"Why?" Cord's gaze was intent.
I shrugged, heat creeping up my neck again. "I don't know. I guess I've always been better at recognizing talent in others than believing in my own."
"That's hard to square with the confident guy who walked me through yoga poses at The Ranch." His tone was gentle. "The one who knew exactly when to push and when to back off."
"That's different." I stood to clear our plates, needing the movement. "That's about reading people, understanding what they need. Art is... personal. Putting it out there feels like walking naked down Main Street."
"Says the guy who works at a sex resort."
I laughed. "Fair point. But when I'm working with clients at The Ranch, I'm performing a role. The boundaries are clear. With art..." I trailed off, searching for words. "It's like handing someone a piece of your soul and asking them what they think of it."
Before Cord could respond, lightning flashed. Thunder cracked a second later, seemed to shake the foundation. Then rain started hammering the roof.
Not a gentle spring shower but full Hill Country downpour.
"That moved in fast," Cord said, standing to look out the window.

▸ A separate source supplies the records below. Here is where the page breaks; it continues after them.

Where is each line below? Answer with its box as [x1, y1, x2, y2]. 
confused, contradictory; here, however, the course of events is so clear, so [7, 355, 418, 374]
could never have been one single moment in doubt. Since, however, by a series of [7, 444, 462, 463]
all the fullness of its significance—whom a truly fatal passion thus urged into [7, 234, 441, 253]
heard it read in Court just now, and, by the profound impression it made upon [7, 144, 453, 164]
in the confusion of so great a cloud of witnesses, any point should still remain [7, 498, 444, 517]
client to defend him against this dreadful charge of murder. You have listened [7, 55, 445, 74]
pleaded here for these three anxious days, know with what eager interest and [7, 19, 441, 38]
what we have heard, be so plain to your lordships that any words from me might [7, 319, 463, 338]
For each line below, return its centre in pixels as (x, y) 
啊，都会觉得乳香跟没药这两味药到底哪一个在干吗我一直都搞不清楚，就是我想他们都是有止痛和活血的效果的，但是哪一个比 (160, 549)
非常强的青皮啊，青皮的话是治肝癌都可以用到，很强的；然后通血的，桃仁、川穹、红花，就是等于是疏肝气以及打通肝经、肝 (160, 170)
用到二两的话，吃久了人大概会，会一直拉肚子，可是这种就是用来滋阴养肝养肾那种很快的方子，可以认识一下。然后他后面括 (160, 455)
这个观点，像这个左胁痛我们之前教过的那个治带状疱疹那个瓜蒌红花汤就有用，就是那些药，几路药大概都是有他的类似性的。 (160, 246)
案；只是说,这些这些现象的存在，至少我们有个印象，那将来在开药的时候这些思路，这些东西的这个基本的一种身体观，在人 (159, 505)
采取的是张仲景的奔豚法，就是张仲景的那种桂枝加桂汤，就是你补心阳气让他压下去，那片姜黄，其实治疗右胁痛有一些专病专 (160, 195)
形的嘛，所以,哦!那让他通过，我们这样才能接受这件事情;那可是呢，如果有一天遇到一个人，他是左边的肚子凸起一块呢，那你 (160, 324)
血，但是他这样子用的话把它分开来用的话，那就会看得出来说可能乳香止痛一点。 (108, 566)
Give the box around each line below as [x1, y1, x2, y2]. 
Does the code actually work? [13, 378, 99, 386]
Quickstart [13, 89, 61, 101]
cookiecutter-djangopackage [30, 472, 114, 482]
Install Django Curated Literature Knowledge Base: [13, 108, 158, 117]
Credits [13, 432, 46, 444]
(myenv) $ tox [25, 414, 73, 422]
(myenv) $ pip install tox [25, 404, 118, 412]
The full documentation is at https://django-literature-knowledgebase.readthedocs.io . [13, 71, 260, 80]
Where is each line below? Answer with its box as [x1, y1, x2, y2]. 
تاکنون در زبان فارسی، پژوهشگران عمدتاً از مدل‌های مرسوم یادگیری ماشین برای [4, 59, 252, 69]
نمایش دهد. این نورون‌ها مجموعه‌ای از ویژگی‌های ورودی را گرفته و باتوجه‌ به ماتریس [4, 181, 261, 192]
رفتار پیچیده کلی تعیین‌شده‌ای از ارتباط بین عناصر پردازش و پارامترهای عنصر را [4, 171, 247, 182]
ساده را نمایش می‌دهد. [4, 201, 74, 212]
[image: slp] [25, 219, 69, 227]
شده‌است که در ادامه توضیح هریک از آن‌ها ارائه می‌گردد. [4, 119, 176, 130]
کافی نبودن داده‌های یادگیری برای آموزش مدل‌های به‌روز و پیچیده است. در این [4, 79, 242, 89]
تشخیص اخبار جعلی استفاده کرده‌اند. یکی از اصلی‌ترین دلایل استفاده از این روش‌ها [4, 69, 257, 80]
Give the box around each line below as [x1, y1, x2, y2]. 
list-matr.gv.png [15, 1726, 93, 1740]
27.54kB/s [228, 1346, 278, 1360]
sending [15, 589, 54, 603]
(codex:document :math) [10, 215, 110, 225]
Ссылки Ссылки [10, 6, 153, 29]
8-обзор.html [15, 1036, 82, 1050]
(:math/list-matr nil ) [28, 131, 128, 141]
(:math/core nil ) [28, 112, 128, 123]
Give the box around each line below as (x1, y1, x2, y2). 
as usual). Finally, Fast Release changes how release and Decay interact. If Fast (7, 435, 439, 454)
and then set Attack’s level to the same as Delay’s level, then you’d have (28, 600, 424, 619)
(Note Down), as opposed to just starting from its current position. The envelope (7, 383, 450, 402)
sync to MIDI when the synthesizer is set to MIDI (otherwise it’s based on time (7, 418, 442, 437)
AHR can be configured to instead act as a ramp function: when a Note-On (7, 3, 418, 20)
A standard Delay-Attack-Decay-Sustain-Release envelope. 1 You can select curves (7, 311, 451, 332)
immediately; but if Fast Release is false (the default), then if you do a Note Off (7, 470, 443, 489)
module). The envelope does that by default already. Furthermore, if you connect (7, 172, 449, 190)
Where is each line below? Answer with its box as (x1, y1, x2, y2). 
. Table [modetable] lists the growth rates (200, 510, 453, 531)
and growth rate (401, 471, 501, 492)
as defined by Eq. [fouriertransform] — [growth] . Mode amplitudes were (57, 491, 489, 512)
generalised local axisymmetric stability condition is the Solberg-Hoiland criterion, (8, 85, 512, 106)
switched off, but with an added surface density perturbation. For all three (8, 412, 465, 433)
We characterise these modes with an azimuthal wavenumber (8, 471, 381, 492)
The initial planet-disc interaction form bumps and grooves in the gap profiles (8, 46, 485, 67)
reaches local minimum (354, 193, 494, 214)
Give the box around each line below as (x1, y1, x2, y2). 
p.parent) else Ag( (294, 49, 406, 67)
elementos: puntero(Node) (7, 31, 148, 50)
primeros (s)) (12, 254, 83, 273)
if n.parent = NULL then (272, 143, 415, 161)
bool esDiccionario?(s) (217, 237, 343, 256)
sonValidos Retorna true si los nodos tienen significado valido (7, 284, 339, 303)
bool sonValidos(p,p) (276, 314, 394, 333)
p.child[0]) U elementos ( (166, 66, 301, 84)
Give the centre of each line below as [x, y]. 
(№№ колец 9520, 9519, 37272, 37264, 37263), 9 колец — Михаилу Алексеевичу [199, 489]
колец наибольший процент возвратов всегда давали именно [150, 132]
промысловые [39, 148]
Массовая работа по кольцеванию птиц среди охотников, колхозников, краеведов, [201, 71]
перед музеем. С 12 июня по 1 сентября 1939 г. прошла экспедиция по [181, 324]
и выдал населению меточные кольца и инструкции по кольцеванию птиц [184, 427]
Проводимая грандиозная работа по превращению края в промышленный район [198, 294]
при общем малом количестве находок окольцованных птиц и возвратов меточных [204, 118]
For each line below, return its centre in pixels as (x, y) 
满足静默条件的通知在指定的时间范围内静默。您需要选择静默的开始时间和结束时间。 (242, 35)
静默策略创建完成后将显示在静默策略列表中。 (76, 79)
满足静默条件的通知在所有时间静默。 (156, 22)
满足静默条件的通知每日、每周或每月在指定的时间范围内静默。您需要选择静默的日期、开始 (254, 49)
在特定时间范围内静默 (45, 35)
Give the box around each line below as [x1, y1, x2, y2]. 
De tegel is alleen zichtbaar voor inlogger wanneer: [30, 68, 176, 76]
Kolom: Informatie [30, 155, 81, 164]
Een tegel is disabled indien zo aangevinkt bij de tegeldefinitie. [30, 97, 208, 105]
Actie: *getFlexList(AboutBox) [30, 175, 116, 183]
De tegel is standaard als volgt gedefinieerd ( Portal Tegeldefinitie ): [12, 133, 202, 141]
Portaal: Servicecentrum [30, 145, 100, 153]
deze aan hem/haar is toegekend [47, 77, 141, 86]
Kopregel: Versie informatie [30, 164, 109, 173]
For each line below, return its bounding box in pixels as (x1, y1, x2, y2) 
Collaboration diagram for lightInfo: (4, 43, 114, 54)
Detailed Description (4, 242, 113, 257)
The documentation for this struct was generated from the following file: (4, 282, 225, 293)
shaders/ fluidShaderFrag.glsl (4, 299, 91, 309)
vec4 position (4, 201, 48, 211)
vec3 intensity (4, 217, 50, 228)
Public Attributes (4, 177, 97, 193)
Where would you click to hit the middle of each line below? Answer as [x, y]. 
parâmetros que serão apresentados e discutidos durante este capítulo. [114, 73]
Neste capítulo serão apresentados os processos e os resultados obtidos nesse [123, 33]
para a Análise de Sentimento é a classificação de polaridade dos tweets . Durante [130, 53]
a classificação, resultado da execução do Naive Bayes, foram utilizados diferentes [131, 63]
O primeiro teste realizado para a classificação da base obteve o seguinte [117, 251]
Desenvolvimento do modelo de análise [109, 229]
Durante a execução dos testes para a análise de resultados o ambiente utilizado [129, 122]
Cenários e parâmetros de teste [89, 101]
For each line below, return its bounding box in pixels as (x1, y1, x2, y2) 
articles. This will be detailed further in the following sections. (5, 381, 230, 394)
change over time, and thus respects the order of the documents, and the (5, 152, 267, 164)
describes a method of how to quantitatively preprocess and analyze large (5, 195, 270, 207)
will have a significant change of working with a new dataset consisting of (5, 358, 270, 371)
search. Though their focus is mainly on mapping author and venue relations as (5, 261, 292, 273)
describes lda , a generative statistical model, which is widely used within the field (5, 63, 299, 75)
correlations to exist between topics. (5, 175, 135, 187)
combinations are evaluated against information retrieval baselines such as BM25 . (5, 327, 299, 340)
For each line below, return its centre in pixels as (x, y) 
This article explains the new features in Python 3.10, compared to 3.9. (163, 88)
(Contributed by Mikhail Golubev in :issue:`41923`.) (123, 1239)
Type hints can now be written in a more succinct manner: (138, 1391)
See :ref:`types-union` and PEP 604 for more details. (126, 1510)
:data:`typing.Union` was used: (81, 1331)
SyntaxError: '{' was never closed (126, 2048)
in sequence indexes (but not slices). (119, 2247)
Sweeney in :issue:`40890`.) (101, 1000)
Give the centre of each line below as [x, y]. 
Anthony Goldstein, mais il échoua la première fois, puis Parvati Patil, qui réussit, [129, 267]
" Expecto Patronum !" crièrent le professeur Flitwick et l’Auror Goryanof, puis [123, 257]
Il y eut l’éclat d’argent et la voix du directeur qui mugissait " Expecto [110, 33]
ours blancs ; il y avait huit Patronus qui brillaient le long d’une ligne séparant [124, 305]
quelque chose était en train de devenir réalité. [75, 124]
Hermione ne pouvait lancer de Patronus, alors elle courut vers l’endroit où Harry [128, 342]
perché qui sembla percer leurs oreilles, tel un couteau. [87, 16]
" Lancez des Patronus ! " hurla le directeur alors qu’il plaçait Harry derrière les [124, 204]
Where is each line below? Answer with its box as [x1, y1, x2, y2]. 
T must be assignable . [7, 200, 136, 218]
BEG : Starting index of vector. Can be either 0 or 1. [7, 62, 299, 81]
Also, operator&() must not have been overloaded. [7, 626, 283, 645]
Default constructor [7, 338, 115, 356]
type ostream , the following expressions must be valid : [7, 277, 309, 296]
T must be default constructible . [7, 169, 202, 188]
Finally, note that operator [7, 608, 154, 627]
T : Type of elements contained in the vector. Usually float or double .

I joined him, standing close enough that our shoulders touched. The temperature had dropped at least ten degrees in the last few minutes. I could feel cooler air seeping through thesingle-pane glass. "They usually pass quick too. Fifteen, twenty minutes of drama, then it's over."
"Kind of like a panic attack." He said it without looking at me, his reflection in the glass showing a wry smile. "Intense as hell, then it clears."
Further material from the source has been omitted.